Every year March is designated Women’s History Month by Presidential proclamation. The month is set aside to honor women’s contributions in American history.
Did you Know? Women’s History Month started as Women’s History Week?
Women’s History Month began as a local celebration in Santa Rosa, California. The Education Task Force of the Sonoma County (California) Commission on the Status of Women planned and executed a “Woman’s History Week” celebration in 1978. The organizers selected the week of March 8 to correspond with International Women’s Day. The movement spread across the country as other communities initiated their own Women’s History Week celebrations the following year.

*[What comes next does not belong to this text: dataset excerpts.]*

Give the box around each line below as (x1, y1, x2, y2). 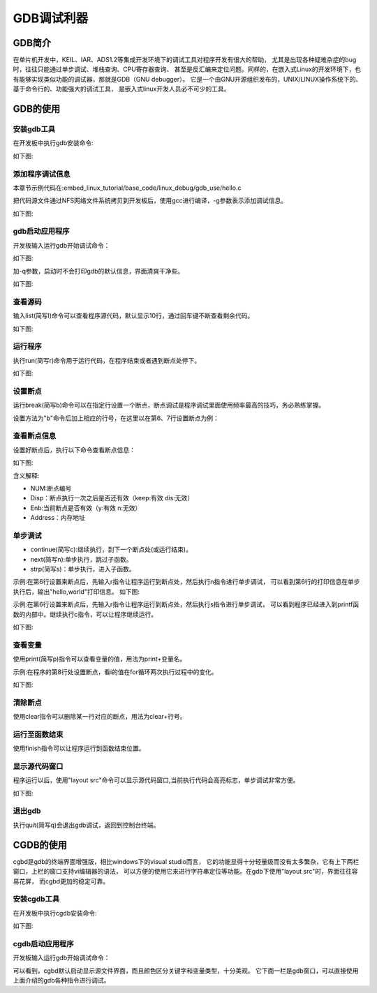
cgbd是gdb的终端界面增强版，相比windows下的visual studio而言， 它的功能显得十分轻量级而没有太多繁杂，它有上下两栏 (13, 857, 360, 865)
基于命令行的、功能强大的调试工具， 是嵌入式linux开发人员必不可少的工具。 (13, 84, 230, 94)
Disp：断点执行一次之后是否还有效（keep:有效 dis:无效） (30, 494, 194, 502)
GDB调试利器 (13, 10, 89, 26)
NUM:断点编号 (30, 484, 72, 492)
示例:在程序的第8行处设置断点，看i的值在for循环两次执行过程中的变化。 (13, 667, 218, 676)
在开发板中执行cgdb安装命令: (13, 909, 97, 917)
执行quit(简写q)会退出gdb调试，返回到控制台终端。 (13, 821, 160, 829)
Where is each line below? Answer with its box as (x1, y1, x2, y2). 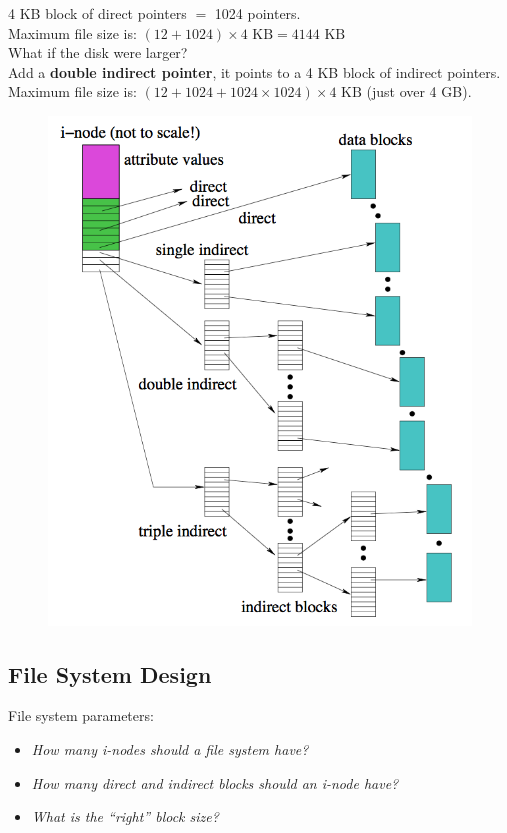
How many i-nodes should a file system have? (31, 738, 309, 759)
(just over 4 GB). (366, 81, 472, 102)
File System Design (8, 658, 212, 689)
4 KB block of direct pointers (8, 3, 187, 23)
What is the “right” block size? (31, 806, 219, 827)
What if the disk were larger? (8, 42, 188, 63)
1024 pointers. (214, 3, 301, 23)
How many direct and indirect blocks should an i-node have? (31, 772, 399, 793)
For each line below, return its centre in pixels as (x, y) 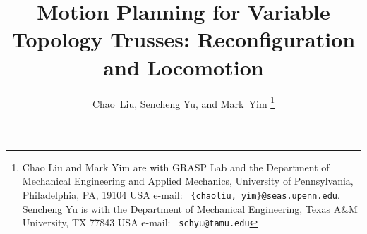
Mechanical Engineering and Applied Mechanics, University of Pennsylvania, (188, 181)
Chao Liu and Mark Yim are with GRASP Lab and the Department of (176, 167)
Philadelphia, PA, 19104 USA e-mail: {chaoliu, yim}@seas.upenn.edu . (181, 194)
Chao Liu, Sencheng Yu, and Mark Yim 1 (183, 102)
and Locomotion (183, 67)
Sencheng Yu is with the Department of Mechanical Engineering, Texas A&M (190, 208)
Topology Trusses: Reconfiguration (183, 39)
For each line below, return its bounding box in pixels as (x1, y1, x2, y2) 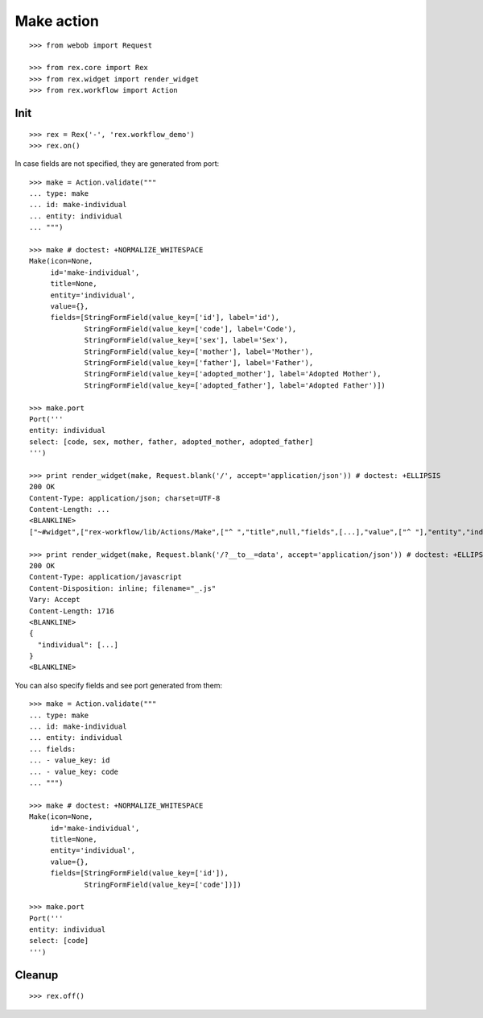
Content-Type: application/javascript (29, 572, 183, 582)
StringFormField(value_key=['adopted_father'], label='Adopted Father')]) (84, 380, 386, 390)
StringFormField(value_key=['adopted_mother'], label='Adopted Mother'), (84, 369, 382, 379)
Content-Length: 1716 (29, 606, 114, 616)
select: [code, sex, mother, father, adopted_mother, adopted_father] (29, 437, 314, 447)
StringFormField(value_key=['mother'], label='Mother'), (84, 347, 314, 356)
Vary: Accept (29, 595, 80, 605)
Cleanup (14, 968, 59, 982)
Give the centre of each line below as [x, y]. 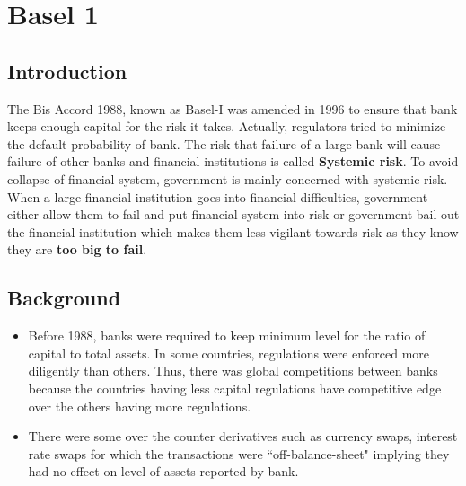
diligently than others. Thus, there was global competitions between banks [233, 371]
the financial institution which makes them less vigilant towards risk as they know [233, 231]
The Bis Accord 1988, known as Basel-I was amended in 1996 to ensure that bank [233, 108]
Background [64, 298]
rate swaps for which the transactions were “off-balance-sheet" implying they [239, 453]
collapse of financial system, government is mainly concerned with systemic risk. [228, 178]
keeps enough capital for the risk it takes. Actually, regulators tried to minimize [227, 126]
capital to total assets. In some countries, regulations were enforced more [229, 353]
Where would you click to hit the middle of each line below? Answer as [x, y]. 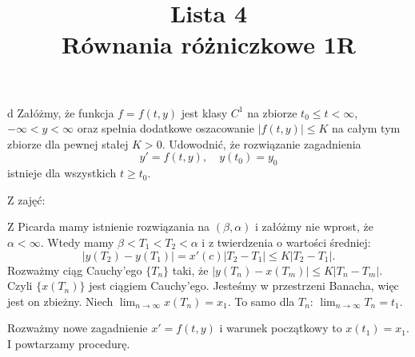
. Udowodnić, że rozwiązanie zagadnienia [261, 143]
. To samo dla [261, 301]
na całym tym [366, 128]
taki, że [190, 270]
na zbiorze [272, 112]
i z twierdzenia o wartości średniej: [286, 242]
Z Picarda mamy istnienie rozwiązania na [109, 226]
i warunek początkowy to [281, 328]
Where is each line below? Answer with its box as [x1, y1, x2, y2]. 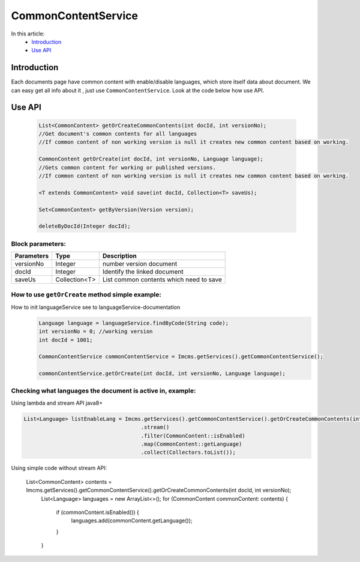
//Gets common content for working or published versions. [38, 164, 216, 171]
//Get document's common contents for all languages [38, 130, 197, 138]
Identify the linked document [102, 267, 184, 276]
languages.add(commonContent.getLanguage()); [71, 517, 193, 524]
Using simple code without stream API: [11, 465, 107, 472]
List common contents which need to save [102, 275, 222, 284]
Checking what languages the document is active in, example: [11, 386, 196, 395]
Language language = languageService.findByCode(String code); [38, 319, 229, 326]
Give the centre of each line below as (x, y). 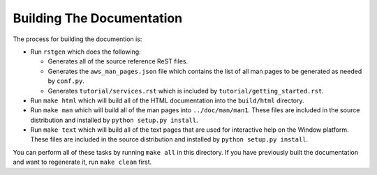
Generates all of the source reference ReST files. (118, 61)
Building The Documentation (98, 18)
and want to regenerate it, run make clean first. (82, 162)
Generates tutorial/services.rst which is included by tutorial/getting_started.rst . (186, 91)
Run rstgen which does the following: (86, 52)
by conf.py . (66, 81)
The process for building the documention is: (77, 39)
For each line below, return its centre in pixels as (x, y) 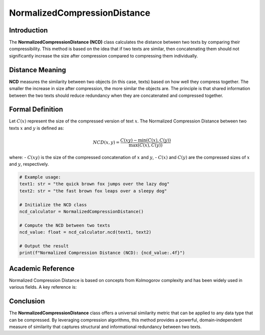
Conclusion (27, 301)
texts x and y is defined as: (37, 128)
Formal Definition (36, 109)
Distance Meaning (38, 70)
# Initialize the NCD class (53, 205)
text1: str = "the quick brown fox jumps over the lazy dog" (94, 184)
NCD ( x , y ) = (106, 142)
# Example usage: (40, 177)
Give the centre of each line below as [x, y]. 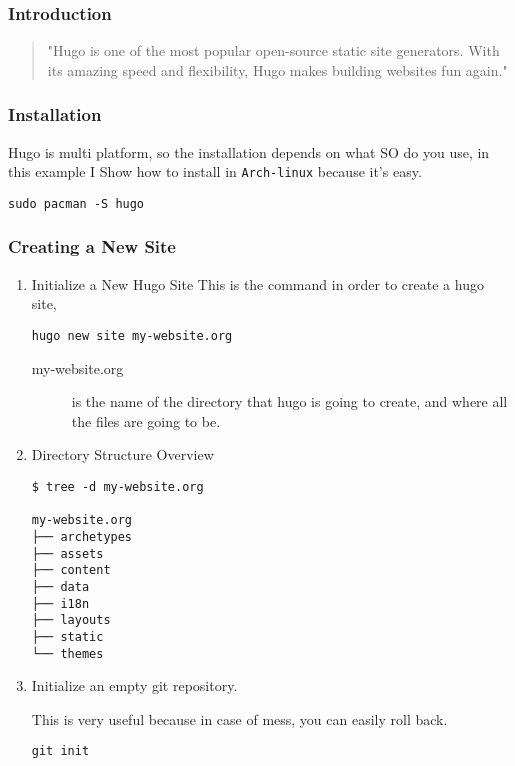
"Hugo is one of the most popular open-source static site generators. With [273, 50]
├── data [60, 586]
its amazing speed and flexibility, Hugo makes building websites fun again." [277, 69]
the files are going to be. [146, 420]
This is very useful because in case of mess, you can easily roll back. [239, 718]
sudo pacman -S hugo [76, 203]
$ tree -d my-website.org [117, 486]
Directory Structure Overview [122, 454]
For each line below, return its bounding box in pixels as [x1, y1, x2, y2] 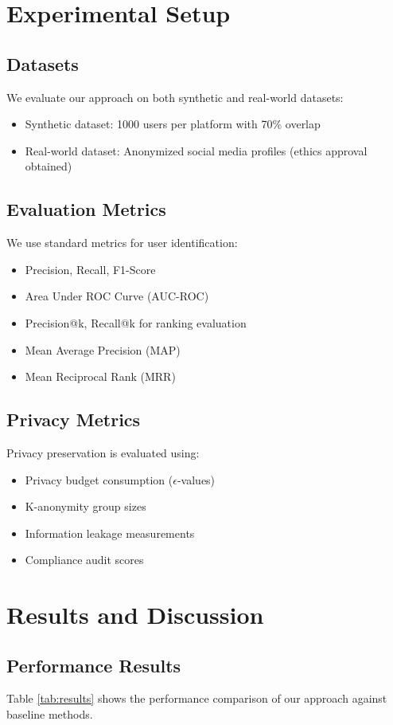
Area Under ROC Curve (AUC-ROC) [25, 288, 209, 304]
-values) [177, 471, 216, 488]
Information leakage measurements [25, 524, 195, 541]
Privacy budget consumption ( [25, 471, 173, 488]
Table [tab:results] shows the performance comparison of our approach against [6, 690, 387, 707]
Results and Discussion [6, 598, 264, 631]
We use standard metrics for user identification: [6, 234, 238, 251]
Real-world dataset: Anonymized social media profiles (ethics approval [25, 142, 368, 159]
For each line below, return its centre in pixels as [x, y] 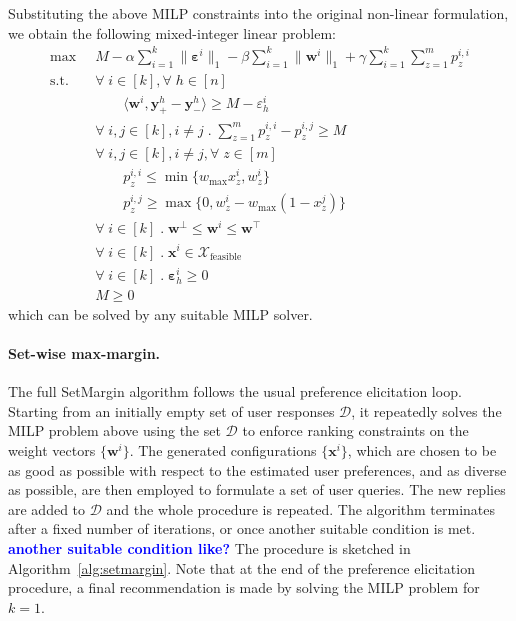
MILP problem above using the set [114, 430]
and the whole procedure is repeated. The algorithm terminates [301, 508]
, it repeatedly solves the [426, 410]
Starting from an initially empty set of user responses [171, 410]
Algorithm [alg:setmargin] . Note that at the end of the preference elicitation [241, 567]
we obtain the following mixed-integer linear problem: [172, 32]
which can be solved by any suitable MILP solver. [160, 313]
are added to [47, 508]
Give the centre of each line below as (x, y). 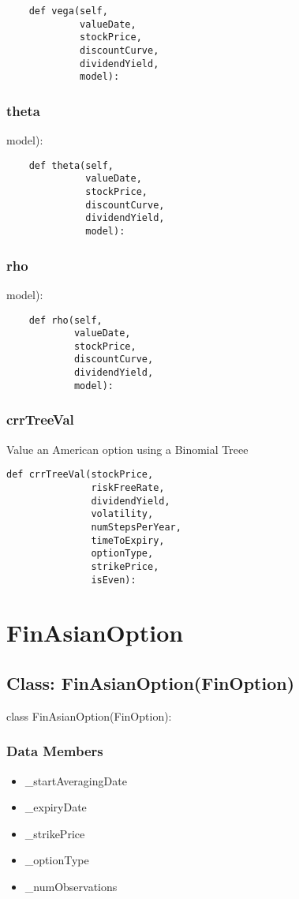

In 1980, a consortium of women’s groups and historians—led by the National Women’s History Project (now the National Women’s History Alliance)—successfully lobbied for national recognition. In February 1980, President Jimmy Carter issued the first Presidential Proclamation declaring the Week of March 8th, 1980 as National Women’s History Week.
Subsequent Presidents continued to proclaim a National Women’s History Week in March until 1987 when Congress passed Public Law 100-9, designating March as “Women’s History Month.” Between 1988 and 1994, Congress passed additional resolutions requesting and authorizing the President to proclaim March of each year as Women’s History Month. Since 1996, each president has issued an annual proclamation designating the month of March as “Women’s History Month.”
The National Women’s History Alliance selects and publishes the yearly theme. The theme honors “the brave women who fought to win suffrage rights for women, and for the women who continued to fight for the voting rights of others.”